[derefr]

> it has to be feeding exactly that many bytes to the SHA3 algorithm

Well, yes, but this is supposed to be a buffer overflow — the algorithm itself is reading and/or writing past the end of the buffer it's been handed. My hypothesis was that Golang is allocating in such a way that reading/writing a single byte past the received slice bounds won't result in a protection fault in the way you'd expect if the allocation were exact.

[halffullbrain]

The buffer overflow is in the C version of the algorithm (and likely related to loop condition checks idiomatic to C's for-loops). The Go version is a fresh implementation, not a wrapping of the C version. I'm no Go programmer, but if I'm not mistaken, the Go implementation just eats little slices of the input buffer until no more buffer is left, leaving all the overflow-danger to the Go array implementation:

https://github.com/golang/crypto/blob/642fcc37f5043eadb2509c...
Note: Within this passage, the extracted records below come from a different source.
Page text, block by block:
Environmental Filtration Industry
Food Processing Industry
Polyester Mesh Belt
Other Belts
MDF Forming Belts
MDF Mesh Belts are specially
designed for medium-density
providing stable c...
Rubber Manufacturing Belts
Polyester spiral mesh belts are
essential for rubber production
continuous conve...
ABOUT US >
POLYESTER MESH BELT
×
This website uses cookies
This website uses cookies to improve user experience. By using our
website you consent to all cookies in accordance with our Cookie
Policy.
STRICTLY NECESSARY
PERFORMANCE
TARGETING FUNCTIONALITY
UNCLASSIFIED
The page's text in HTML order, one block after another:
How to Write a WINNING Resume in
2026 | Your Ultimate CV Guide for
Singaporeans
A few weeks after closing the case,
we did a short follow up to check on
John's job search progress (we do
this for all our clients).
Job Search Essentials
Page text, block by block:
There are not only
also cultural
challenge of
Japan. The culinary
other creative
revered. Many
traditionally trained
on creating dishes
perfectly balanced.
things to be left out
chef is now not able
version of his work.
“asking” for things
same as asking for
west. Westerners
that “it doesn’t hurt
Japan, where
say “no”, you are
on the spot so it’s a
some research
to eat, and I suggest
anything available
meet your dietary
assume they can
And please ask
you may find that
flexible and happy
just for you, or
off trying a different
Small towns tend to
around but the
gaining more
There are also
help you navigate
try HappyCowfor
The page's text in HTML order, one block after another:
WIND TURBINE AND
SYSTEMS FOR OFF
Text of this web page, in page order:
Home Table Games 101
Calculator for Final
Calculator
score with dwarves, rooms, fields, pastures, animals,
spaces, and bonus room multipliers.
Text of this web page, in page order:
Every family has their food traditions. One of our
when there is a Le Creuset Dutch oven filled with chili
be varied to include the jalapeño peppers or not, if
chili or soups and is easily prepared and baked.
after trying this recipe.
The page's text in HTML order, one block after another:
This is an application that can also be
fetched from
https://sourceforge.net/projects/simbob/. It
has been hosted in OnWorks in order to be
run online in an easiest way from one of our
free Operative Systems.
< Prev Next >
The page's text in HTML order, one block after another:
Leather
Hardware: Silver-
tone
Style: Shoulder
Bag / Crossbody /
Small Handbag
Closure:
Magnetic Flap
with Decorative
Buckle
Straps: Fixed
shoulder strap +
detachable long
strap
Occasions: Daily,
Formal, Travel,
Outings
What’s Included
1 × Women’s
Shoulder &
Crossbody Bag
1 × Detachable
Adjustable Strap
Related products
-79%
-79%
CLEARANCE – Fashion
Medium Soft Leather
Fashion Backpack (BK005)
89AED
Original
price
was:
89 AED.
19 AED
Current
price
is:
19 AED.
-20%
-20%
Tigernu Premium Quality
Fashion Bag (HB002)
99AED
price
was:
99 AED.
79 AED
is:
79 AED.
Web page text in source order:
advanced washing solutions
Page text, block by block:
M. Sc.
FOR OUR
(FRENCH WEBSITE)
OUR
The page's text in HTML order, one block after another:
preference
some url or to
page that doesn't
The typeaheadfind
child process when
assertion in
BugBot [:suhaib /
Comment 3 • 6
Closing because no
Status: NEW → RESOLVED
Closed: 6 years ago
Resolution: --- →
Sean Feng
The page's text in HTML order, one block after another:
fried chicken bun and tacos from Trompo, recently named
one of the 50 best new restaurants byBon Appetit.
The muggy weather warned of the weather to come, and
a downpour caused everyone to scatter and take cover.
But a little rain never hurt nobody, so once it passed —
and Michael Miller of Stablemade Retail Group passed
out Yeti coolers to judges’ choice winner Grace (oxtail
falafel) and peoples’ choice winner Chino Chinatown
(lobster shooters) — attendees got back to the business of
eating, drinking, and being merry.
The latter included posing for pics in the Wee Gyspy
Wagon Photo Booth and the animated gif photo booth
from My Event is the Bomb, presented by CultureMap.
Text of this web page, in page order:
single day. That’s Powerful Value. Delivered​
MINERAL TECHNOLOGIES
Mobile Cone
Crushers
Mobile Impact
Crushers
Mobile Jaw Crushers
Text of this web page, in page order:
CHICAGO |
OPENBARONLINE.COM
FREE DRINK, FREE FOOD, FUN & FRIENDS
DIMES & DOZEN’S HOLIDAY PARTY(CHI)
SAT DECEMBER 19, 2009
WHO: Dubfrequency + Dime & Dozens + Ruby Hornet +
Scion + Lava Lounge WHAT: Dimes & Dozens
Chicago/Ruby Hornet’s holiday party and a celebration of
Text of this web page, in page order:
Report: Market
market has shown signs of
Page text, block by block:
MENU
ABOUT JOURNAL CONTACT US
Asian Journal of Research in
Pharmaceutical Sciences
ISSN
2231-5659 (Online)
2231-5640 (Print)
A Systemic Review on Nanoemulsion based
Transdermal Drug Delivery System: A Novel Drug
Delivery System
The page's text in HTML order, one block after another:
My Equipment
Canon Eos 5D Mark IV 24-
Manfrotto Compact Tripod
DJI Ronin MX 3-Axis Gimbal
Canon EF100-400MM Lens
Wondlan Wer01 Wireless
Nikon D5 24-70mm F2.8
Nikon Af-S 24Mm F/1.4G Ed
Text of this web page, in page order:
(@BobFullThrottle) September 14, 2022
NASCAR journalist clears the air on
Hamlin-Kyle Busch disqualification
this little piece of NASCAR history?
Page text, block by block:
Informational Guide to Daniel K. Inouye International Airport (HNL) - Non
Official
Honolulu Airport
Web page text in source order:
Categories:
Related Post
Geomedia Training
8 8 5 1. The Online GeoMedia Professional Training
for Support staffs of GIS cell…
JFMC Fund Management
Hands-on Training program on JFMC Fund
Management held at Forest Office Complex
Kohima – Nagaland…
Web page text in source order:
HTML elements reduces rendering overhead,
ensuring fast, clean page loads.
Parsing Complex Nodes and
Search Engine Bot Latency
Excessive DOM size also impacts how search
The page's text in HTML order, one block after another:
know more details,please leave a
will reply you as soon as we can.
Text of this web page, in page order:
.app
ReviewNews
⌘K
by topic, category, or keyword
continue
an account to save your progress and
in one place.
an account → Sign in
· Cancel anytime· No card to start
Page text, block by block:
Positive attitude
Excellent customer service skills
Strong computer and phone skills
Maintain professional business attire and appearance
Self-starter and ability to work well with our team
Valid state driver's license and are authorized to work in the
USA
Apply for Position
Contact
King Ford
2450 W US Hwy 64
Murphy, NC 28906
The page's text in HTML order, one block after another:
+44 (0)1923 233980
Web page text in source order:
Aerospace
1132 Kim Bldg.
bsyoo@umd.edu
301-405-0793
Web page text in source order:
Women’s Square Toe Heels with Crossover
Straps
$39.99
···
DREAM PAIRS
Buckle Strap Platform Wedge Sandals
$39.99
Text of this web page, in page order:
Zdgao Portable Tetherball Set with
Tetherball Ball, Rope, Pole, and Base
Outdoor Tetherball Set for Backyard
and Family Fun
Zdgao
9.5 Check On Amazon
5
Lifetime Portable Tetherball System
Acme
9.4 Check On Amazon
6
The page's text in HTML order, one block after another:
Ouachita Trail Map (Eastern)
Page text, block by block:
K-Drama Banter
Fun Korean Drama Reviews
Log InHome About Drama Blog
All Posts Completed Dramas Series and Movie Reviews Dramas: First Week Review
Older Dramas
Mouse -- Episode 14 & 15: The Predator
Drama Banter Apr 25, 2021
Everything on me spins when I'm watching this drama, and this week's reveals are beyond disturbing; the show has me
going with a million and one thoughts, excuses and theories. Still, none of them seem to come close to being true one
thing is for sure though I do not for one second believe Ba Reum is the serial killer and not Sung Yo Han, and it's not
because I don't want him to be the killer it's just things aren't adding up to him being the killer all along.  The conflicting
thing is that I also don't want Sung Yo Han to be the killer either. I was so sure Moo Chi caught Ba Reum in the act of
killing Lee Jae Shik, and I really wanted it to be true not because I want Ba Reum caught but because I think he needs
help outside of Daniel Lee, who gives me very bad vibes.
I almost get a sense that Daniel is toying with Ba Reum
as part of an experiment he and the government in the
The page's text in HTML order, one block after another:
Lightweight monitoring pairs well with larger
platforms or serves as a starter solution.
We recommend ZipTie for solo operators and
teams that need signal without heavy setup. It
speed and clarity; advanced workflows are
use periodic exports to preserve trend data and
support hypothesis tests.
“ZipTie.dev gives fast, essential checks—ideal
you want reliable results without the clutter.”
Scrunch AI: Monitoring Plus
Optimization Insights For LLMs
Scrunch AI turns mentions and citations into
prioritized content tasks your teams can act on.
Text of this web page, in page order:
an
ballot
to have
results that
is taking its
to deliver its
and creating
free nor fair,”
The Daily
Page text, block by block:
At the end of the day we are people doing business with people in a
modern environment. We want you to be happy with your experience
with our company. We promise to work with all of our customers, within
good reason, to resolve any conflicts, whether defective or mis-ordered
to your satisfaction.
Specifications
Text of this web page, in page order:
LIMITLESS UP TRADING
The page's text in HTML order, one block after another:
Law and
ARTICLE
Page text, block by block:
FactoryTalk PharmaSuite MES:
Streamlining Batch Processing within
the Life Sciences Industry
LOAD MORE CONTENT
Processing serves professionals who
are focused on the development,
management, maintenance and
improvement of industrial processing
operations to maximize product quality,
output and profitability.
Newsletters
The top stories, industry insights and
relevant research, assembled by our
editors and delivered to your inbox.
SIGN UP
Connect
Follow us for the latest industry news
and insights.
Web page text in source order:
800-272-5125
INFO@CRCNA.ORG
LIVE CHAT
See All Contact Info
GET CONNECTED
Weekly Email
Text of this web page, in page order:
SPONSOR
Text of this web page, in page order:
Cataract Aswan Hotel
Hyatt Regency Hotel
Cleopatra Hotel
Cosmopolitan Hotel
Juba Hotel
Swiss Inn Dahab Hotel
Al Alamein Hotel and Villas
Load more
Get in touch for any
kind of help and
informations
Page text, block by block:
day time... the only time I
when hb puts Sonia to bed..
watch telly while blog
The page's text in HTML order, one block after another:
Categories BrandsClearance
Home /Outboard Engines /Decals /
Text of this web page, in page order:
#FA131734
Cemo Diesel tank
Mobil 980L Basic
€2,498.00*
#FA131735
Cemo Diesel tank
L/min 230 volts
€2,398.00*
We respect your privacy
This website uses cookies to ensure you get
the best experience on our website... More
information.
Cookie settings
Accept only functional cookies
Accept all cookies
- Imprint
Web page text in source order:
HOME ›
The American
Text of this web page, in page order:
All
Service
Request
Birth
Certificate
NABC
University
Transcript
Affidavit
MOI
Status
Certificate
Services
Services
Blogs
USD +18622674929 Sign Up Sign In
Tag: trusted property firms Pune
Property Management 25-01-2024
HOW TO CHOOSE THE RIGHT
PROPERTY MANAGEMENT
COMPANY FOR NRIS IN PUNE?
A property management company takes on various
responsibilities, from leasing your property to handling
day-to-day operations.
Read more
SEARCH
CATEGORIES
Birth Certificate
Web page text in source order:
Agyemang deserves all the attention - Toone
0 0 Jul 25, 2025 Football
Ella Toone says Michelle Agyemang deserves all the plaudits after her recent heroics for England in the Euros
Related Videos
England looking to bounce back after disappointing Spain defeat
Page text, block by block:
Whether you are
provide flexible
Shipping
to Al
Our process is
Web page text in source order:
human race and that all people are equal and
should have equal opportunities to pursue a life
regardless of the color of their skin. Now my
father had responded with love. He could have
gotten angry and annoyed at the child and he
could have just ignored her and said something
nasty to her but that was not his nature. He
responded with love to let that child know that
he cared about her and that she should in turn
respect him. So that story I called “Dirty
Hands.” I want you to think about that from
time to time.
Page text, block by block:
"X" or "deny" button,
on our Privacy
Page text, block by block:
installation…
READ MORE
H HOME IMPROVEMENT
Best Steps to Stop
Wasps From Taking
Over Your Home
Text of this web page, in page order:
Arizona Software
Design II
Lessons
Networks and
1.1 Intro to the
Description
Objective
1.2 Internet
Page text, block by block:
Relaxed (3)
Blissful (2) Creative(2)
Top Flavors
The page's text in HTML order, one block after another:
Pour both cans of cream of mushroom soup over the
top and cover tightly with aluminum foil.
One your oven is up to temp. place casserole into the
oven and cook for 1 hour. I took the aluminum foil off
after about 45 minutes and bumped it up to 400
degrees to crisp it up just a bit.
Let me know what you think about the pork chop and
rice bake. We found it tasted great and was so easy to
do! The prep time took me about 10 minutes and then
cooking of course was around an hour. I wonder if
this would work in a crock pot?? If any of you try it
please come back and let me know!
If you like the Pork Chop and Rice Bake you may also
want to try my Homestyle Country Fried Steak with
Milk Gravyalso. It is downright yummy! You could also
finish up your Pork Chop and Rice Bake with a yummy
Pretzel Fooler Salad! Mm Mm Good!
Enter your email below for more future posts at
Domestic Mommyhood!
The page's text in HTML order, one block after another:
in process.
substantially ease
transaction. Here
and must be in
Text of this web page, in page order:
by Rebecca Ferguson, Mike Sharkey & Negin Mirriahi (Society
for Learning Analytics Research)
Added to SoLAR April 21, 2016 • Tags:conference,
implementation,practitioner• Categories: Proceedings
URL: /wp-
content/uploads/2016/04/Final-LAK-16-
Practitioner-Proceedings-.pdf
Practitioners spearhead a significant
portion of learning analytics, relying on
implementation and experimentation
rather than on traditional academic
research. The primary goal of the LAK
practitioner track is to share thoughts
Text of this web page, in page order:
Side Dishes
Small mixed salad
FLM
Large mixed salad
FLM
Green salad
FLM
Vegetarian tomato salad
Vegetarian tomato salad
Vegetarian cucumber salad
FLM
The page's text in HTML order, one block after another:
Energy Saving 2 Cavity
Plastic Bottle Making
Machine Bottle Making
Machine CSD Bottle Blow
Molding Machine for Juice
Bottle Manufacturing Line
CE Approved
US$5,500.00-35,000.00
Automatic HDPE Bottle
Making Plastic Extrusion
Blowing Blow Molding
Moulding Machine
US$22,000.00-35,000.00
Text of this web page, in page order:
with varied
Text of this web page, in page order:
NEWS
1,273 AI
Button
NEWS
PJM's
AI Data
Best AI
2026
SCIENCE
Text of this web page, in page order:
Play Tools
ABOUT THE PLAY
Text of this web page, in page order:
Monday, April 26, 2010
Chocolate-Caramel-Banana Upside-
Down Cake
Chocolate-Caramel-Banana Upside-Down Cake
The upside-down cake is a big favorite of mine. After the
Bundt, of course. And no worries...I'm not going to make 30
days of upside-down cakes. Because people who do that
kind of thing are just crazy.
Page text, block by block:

Possibly not as fast as C, but easier to reason about, I'd say.

[tptacek]

Just for what it's worth, we're talking about the amd64 assembly version of the SHA3 code in the x/crypto/sha3 library; I didn't look carefully at how it's called, so if it's used incrementally the way this Go code shows, then yeah, it's fine regardless.

A second later

Oh, wait, yeah, this is just the Keccak permutation in assembly, not the entire hash. That was dumb of me. Yeah, this code looks ok?

[halffullbrain]

Indeed, the two assembly variants are just of the 1600 byte block bit fiddling (keccakF1600).

The outer loop of the Write method (function?) is the same for all architectures.